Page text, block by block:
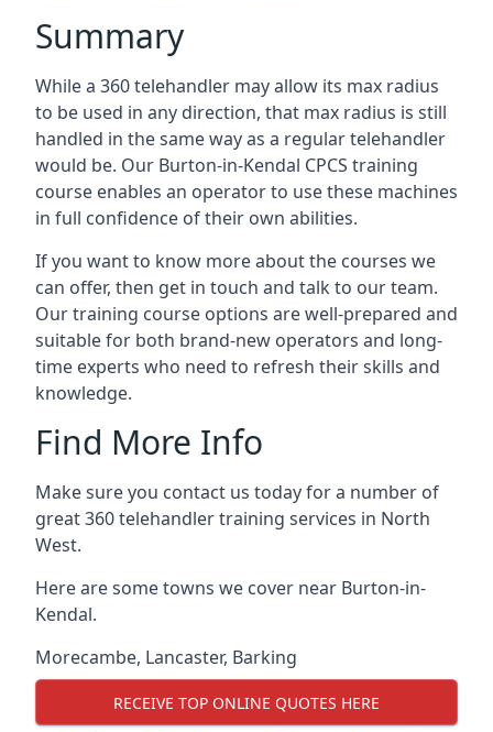
Summary
While a 360 telehandler may allow its max radius
to be used in any direction, that max radius is still
handled in the same way as a regular telehandler
would be. Our Burton-in-Kendal CPCS training
course enables an operator to use these machines
in full confidence of their own abilities.
If you want to know more about the courses we
can offer, then get in touch and talk to our team.
Our training course options are well-prepared and
suitable for both brand-new operators and long-
time experts who need to refresh their skills and
knowledge.
Find More Info
Make sure you contact us today for a number of
great 360 telehandler training services in North
West.
Here are some towns we cover near Burton-in-
Kendal.
Morecambe, Lancaster, Barking
RECEIVE TOP ONLINE QUOTES HERE
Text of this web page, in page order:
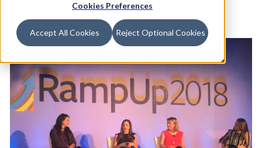
Cookies Preferences
Accept All Cookies Reject Optional Cookies
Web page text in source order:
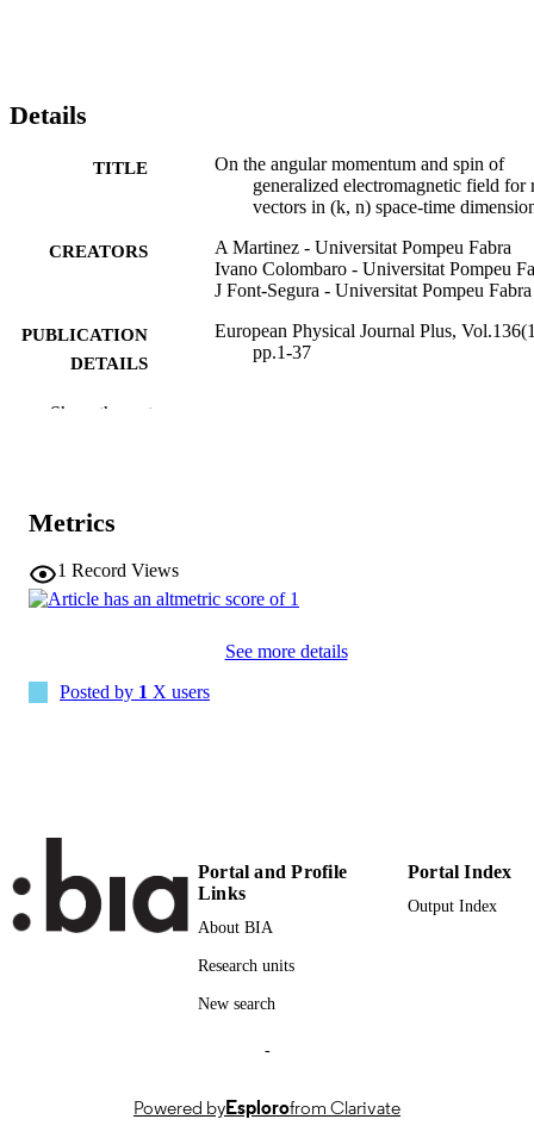
Details
TITLE
On the angular momentum and spin of
generalized electromagnetic field for
vectors in (k, n) space-time
CREATORS
A Martinez - Universitat Pompeu Fabra
Ivano Colombaro - Universitat Pompeu
J Font-Segura - Universitat Pompeu Fabra
PUBLICATION
DETAILS
European Physical Journal Plus,
pp.1-37
EISSN
PUBLISHER
NUMBER OF
37
Creative Commons Attribution 4.0
International License.
Faculty of Engineering
English
Show the rest
Metrics
1 Record Views
See more details
Posted by 1 X users
Portal and Profile
Links
About BIA
Research units
New search
Portal Index
Output Index
-
Powered byEsplorofrom Clarivate
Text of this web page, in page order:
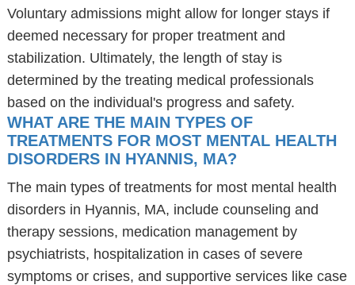
Voluntary admissions might allow for longer stays if
deemed necessary for proper treatment and
stabilization. Ultimately, the length of stay is
determined by the treating medical professionals
based on the individual's progress and safety.
WHAT ARE THE MAIN TYPES OF
TREATMENTS FOR MOST MENTAL HEALTH
DISORDERS IN HYANNIS, MA?
The main types of treatments for most mental health
disorders in Hyannis, MA, include counseling and
therapy sessions, medication management by
psychiatrists, hospitalization in cases of severe
symptoms or crises, and supportive services like case
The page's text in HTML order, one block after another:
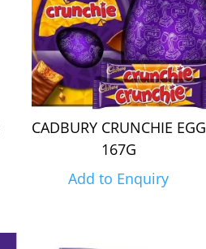
CADBURY CRUNCHIE EGG
167G
Add to Enquiry
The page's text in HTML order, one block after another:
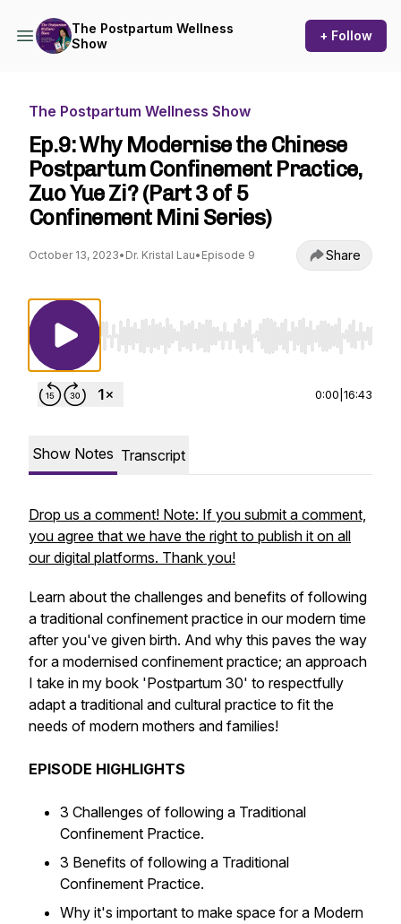
The Postpartum Wellness
Show
+ Follow
The Postpartum Wellness Show
Ep.9: Why Modernise the Chinese
Postpartum Confinement Practice,
Zuo Yue Zi? (Part 3 of 5
Confinement Mini Series)
October 13, 2023• Dr. Kristal Lau• Episode 9 Share
Use Left/Right to seek, Home/End to jump
0:00 16:43
Show Notes Transcript
Drop us a comment! Note: If you submit a comment,
you agree that we have the right to publish it on all
our digital platforms. Thank you!
Learn about the challenges and benefits of following
a traditional confinement practice in our modern time
after you've given birth. And why this paves the way
for a modernised confinement practice; an approach
I take in my book 'Postpartum 30' to respectfully
adapt a traditional and cultural practice to fit the
needs of modern mothers and families!
EPISODE HIGHLIGHTS
3 Challenges of following a Traditional
Confinement Practice.
3 Benefits of following a Traditional
Confinement Practice.
Why it's important to make space for a Modern
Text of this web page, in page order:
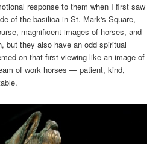
response to them when I first saw
of the basilica in St. Mark's Square,
magnificent images of horses, and
but they also have an odd spiritual
on that first viewing like an image of
of work horses — patient, kind,
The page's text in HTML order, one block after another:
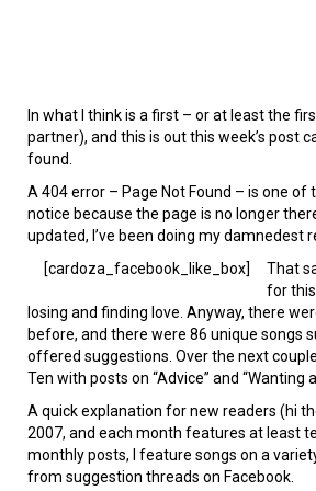
In what I think is a first – or at least the
partner), and this is out this week’s post
found.
A 404 error – Page Not Found – is one
notice because the page is no longer
updated, I’ve been doing my damnedest
[cardoza_facebook_like_box]
That
for
losing and finding love. Anyway, there
before, and there were 86 unique songs
offered suggestions. Over the next
Ten with posts on “Advice” and “Wanting
A quick explanation for new readers (hi
2007, and each month features at least
monthly posts, I feature songs on a
from suggestion threads on Facebook.
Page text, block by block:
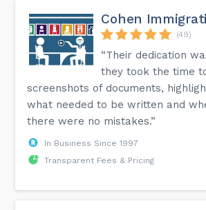
Cohen
(49)
“Their dedication
they took the time
screenshots of documents,
what needed to be written and
there were no mistakes.”
In Business Since 1997
Transparent Fees & Pricing
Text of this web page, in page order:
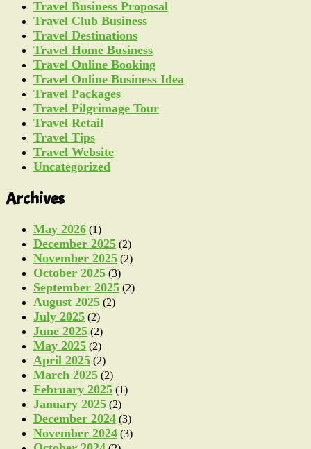
Travel Business Proposal
Travel Club Business
Travel Destinations
Travel Home Business
Travel Online Booking
Travel Online Business Idea
Travel Packages
Travel Pilgrimage Tour
Travel Retail
Travel Tips
Travel Website
Uncategorized
Archives
May 2026 (1)
December 2025 (2)
November 2025 (2)
October 2025 (3)
September 2025 (2)
August 2025 (2)
July 2025 (2)
June 2025 (2)
May 2025 (2)
April 2025 (2)
March 2025 (2)
February 2025 (1)
January 2025 (2)
December 2024 (3)
November 2024 (3)
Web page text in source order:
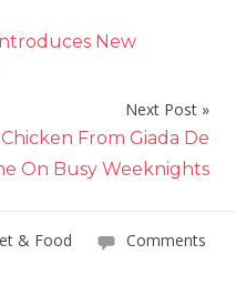
New
Next Post
From Giada De
On Busy Weeknights
& Food
Comments
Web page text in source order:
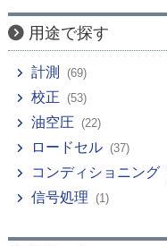
用途で探す
計測 (69)
校正 (53)
油空圧 (22)
ロードセル (37)
コンディショニング
信号処理 (1)
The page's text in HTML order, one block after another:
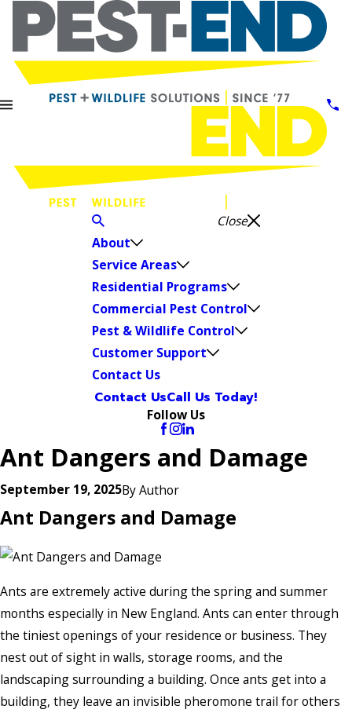
Close
About
Service Areas
Residential Programs
Commercial Pest Control
Pest & Wildlife Control
Customer Support
Contact Us
Contact UsCall Us Today!
Follow Us
Ant Dangers and Damage
September 19, 2025ByAuthor
Ant Dangers and Damage
Ants are extremely active during the spring and summer
months especially in New England. Ants can enter through
the tiniest openings of your residence or business. They
nest out of sight in walls, storage rooms, and the
landscaping surrounding a building. Once ants get into a
building, they leave an invisible pheromone trail for others
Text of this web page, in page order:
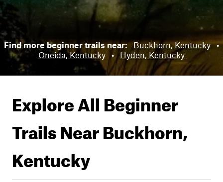
Find more beginner trails near: Buckhorn, Kentucky •
Oneida, Kentucky • Hyden, Kentucky
Explore All Beginner
Trails NearBuckhorn,
Kentucky
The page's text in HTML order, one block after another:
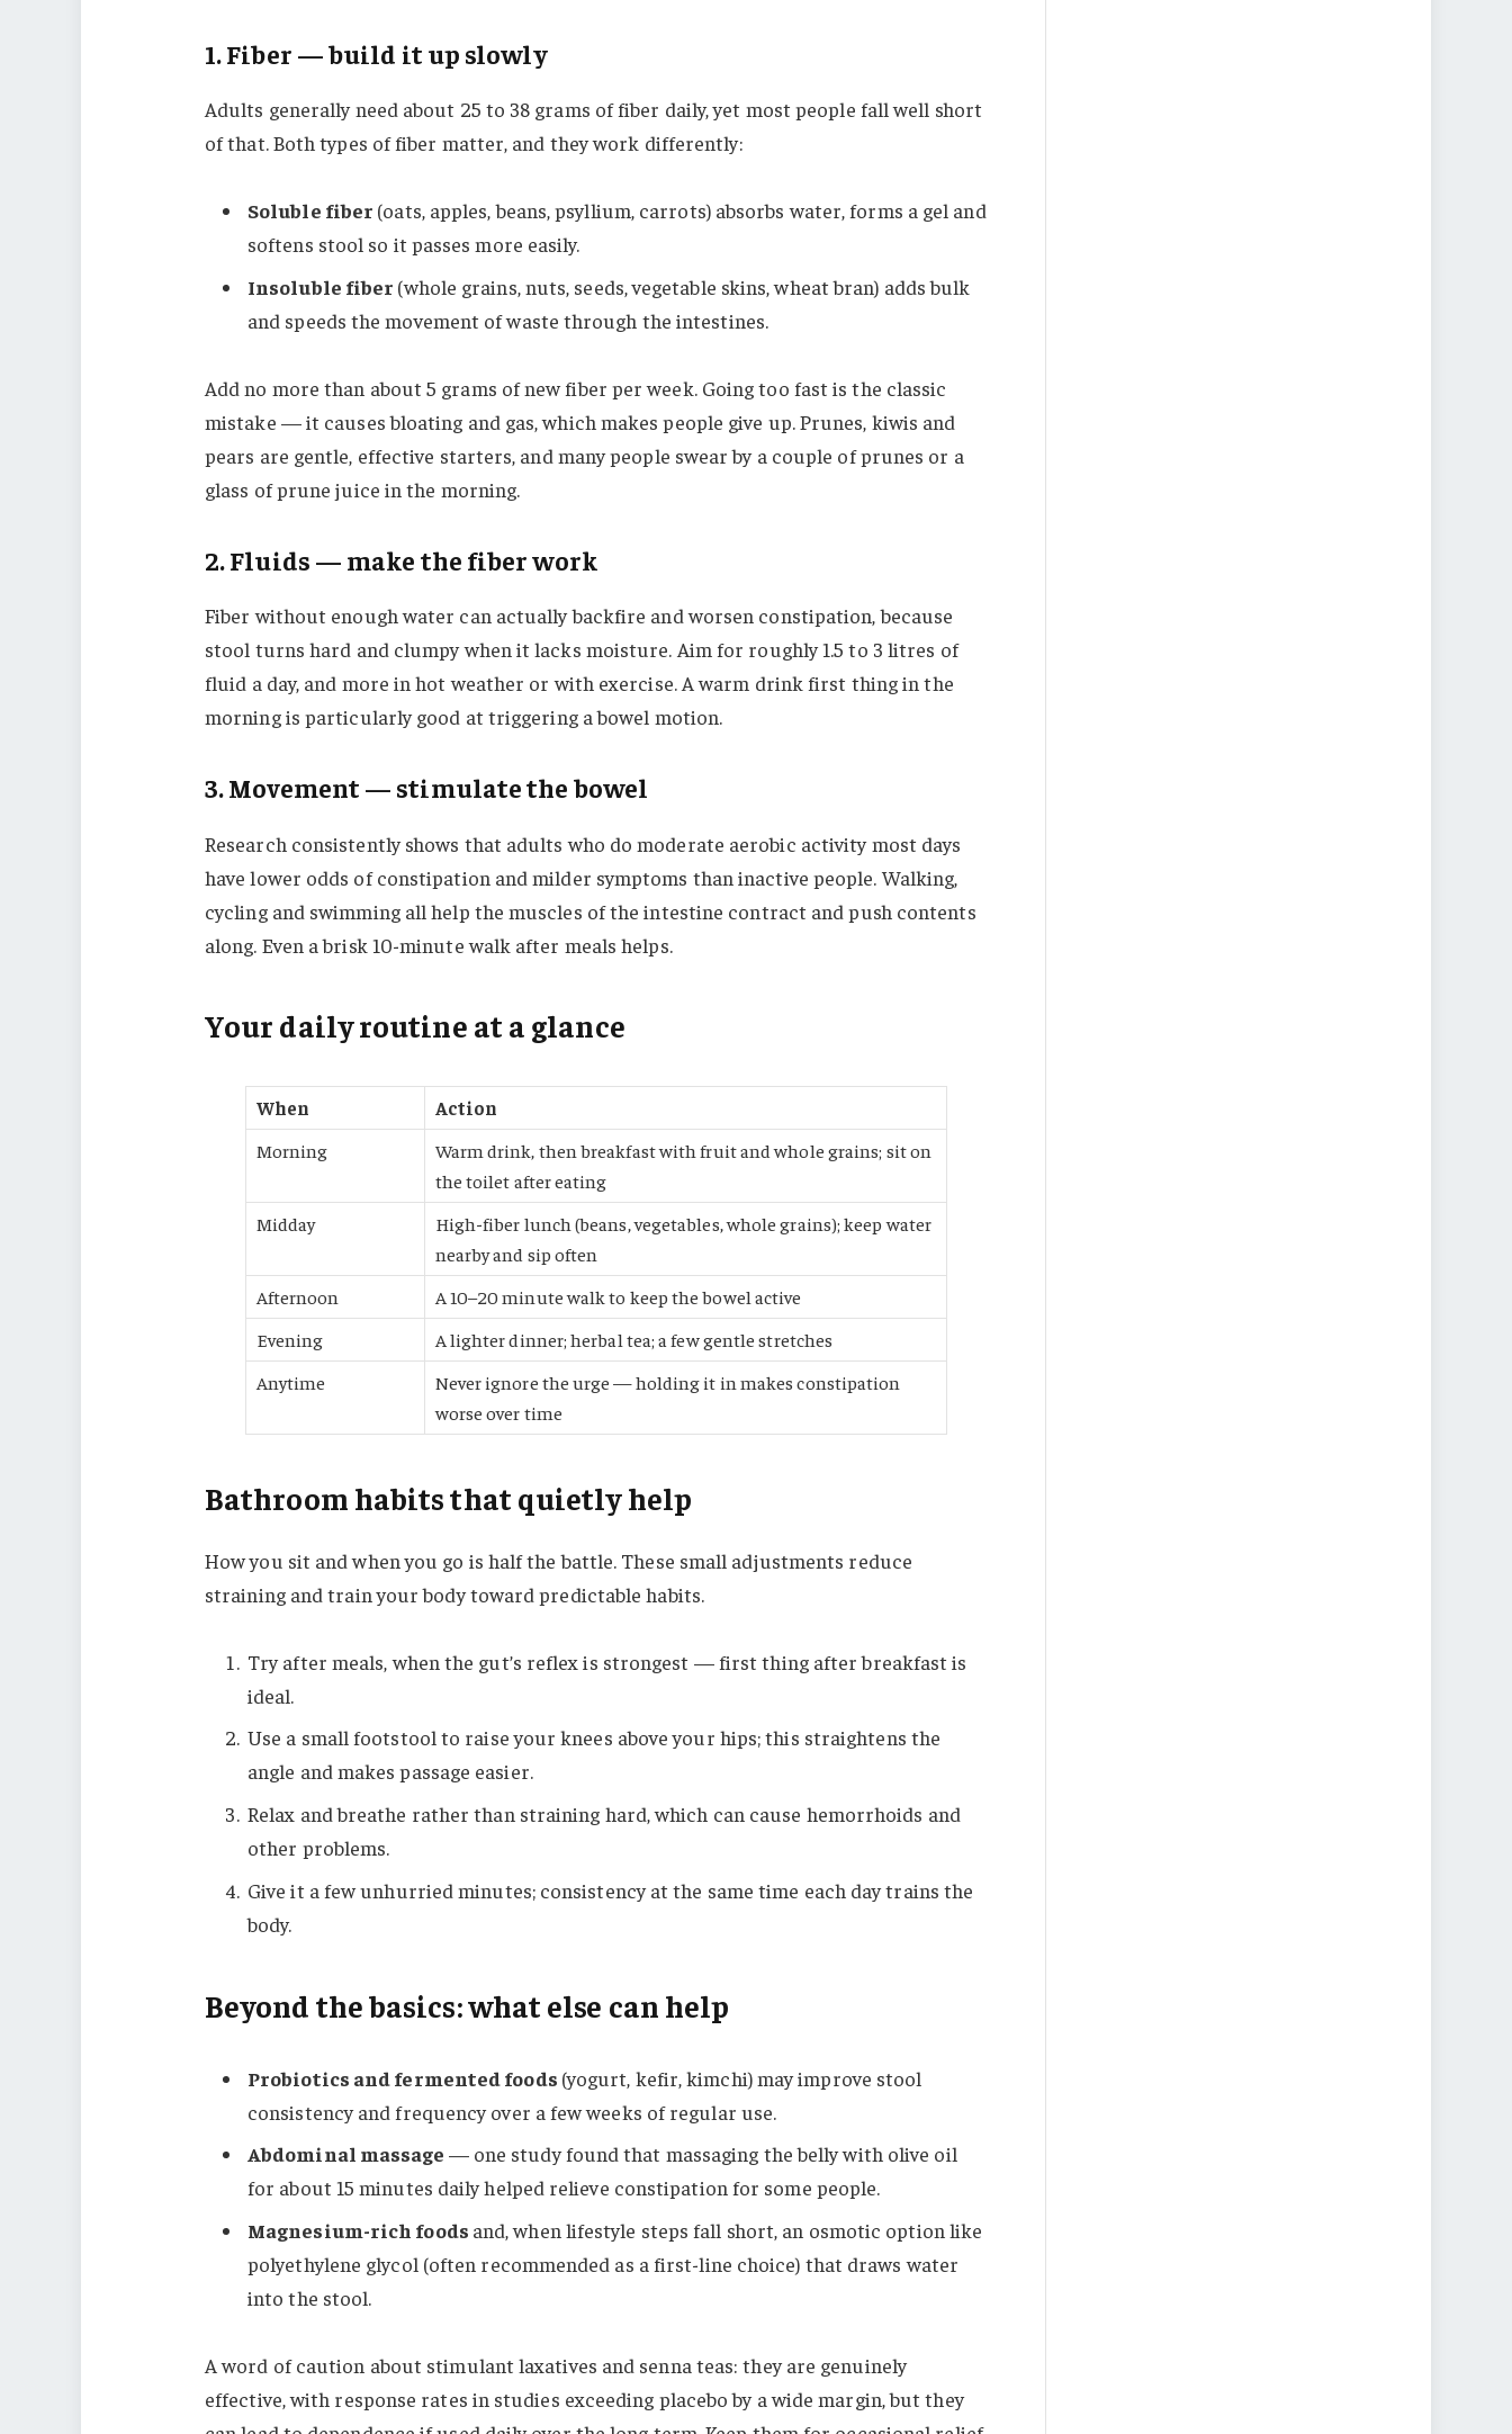
1. Fiber — build it up slowly
Adults generally need about 25 to 38 grams of fiber daily, yet most people fall well short
of that. Both types of fiber matter, and they work differently:
Soluble fiber (oats, apples, beans, psyllium, carrots) absorbs water, forms a gel and
softens stool so it passes more easily.
Insoluble fiber (whole grains, nuts, seeds, vegetable skins, wheat bran) adds bulk
and speeds the movement of waste through the intestines.
Add no more than about 5 grams of new fiber per week. Going too fast is the classic
mistake — it causes bloating and gas, which makes people give up. Prunes, kiwis and
pears are gentle, effective starters, and many people swear by a couple of prunes or a
glass of prune juice in the morning.
2. Fluids — make the fiber work
Fiber without enough water can actually backfire and worsen constipation, because
stool turns hard and clumpy when it lacks moisture. Aim for roughly 1.5 to 3 litres of
fluid a day, and more in hot weather or with exercise. A warm drink first thing in the
morning is particularly good at triggering a bowel motion.
3. Movement — stimulate the bowel
Research consistently shows that adults who do moderate aerobic activity most days
have lower odds of constipation and milder symptoms than inactive people. Walking,
cycling and swimming all help the muscles of the intestine contract and push contents
along. Even a brisk 10-minute walk after meals helps.
Your daily routine at a glance
When
Action
Morning
Warm drink, then breakfast with fruit and whole grains; sit on
the toilet after eating
Midday
High-fiber lunch (beans, vegetables, whole grains); keep water
nearby and sip often
Afternoon
A 10–20 minute walk to keep the bowel active
Evening
A lighter dinner; herbal tea; a few gentle stretches
Anytime
Never ignore the urge — holding it in makes constipation
worse over time
Bathroom habits that quietly help
How you sit and when you go is half the battle. These small adjustments reduce
straining and train your body toward predictable habits.
Try after meals, when the gut’s reflex is strongest — first thing after breakfast is
ideal.
Use a small footstool to raise your knees above your hips; this straightens the
angle and makes passage easier.
Relax and breathe rather than straining hard, which can cause hemorrhoids and
other problems.
Give it a few unhurried minutes; consistency at the same time each day trains the
body.
Beyond the basics: what else can help
Probiotics and fermented foods (yogurt, kefir, kimchi) may improve stool
consistency and frequency over a few weeks of regular use.
Abdominal massage — one study found that massaging the belly with olive oil
for about 15 minutes daily helped relieve constipation for some people.
Magnesium-rich foods and, when lifestyle steps fall short, an osmotic option like
polyethylene glycol (often recommended as a first-line choice) that draws water
into the stool.
A word of caution about stimulant laxatives and senna teas: they are genuinely
effective, with response rates in studies exceeding placebo by a wide margin, but they

● **Exercise instructions**
Among the entries above, find the line with "and speeds the" and the line with "Never ignore the"; give again exactly these two lines and all lines between them.

● **Exercise response**
and speeds the movement of waste through the intestines.
Add no more than about 5 grams of new fiber per week. Going too fast is the classic
mistake — it causes bloating and gas, which makes people give up. Prunes, kiwis and
pears are gentle, effective starters, and many people swear by a couple of prunes or a
glass of prune juice in the morning.
2. Fluids — make the fiber work
Fiber without enough water can actually backfire and worsen constipation, because
stool turns hard and clumpy when it lacks moisture. Aim for roughly 1.5 to 3 litres of
fluid a day, and more in hot weather or with exercise. A warm drink first thing in the
morning is particularly good at triggering a bowel motion.
3. Movement — stimulate the bowel
Research consistently shows that adults who do moderate aerobic activity most days
have lower odds of constipation and milder symptoms than inactive people. Walking,
cycling and swimming all help the muscles of the intestine contract and push contents
along. Even a brisk 10-minute walk after meals helps.
Your daily routine at a glance
When
Action
Morning
Warm drink, then breakfast with fruit and whole grains; sit on
the toilet after eating
Midday
High-fiber lunch (beans, vegetables, whole grains); keep water
nearby and sip often
Afternoon
A 10–20 minute walk to keep the bowel active
Evening
A lighter dinner; herbal tea; a few gentle stretches
Anytime
Never ignore the urge — holding it in makes constipation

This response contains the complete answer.